Thanks, great format!
what happens if the caller tries to recveive from the channel once its set to nil?
Blocks forever
Thanks for explaining nil channel use case 😀
you took it from "100 mistakes and how to avoid them book", right? :)
Does anybody know the rationale behind the decision to always return a pair of zero and false from a closed chan? Is it to recognize closed channels or are there other use cases?
false allows you to recognize a channel is closed vs someone sent a 0 through the channel
the fact that the zero is returned it's because it needs to return something, and the zero value for ints is zero
if your channel was of bools it would return false, false
if it was pointers it would be nil, false
etc
Thanks! The more I learn about go, the more I value its design.
Why "it needs to return something" after all? Why can't Go just makes it block the select case similar as nil channel once a channel is closed?
Reading from a infinite blocking channel _outside_ of a select{}-Statement would cause the reading goroutine to stop working, since there is no timeout for a read from a chan. This would also be the case, when _all_ channels used in a select{}-Statement are closed&blocking. By assigning nil to a chan, you're basically saying "Yes, I know that this will block forever and can therefor be dangerous, but I know what I am doing: there still is another chan I intend to read from in the selectt{}-Statement"

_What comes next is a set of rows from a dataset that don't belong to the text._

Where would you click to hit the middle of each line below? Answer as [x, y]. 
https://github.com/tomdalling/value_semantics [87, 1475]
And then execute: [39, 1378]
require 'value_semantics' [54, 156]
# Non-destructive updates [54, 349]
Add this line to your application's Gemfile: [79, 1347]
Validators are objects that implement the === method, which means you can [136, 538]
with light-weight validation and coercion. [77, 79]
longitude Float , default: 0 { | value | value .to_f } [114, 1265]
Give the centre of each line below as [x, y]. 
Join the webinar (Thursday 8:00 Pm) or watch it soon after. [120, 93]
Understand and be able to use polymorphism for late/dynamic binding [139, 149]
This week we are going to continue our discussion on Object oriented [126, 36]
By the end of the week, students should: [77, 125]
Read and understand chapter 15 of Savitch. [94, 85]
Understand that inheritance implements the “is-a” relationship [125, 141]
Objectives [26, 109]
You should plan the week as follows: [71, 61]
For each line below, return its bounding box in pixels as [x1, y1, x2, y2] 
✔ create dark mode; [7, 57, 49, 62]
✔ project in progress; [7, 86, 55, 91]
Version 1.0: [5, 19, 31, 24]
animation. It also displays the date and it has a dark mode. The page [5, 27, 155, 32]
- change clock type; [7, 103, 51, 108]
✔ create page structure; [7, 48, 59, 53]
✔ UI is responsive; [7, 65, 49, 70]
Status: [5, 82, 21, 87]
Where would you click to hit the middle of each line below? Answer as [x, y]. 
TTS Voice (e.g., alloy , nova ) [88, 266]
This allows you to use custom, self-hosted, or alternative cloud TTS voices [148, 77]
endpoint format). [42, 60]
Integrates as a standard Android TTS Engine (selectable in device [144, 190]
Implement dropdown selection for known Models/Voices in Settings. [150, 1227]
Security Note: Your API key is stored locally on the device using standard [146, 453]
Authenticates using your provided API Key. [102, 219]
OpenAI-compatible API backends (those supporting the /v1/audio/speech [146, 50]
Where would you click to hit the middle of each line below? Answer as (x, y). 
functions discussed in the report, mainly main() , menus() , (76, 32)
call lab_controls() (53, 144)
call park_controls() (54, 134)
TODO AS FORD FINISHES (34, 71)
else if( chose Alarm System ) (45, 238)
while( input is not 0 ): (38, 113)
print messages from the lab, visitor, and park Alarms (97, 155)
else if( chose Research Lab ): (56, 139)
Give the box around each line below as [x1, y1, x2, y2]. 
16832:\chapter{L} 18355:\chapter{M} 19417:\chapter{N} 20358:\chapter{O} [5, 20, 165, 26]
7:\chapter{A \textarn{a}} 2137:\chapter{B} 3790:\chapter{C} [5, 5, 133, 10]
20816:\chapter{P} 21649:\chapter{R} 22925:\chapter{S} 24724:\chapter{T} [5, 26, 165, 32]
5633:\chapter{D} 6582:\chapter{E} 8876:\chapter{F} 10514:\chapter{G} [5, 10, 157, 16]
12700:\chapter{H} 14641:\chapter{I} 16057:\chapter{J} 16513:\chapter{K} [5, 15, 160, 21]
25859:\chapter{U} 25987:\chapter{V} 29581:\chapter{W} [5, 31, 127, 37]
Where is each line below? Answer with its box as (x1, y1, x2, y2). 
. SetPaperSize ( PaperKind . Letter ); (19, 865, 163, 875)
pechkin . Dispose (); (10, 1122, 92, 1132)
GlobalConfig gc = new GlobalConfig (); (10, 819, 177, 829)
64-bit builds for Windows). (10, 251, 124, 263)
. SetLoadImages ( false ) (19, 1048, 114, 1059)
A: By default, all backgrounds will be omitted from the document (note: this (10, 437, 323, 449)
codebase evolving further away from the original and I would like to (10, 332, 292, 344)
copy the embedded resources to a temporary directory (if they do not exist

Read more about these kind of patterns here: nomad.uk.net/articles/interesting-ways-of-using-go-channels.html
Owww yeah, a new just for func video!
Great episode!
Thanks for the func!
THANK YOU
THANK YOU
THANK YOU !!!!!!!!!!!!
Thanks! I like this non nil channel ;)
great video
Good Job! Started yesterday, Now I think I'm getting addicted to the channel. xd.
👍👍👍👍👍
🎶 👍 👍 🎶
Fucking awesome!
Mind = blown
awesome
wow
Very nice channel!
I am currently learning go so that I can work on a repo I am following closely.
github.com/lightningnetwork/lnd
I would love if you could find something in there that you think is an interesting use of golang, or something you don’t like (and could be a good start of a pull request for golang beginners) for this repository.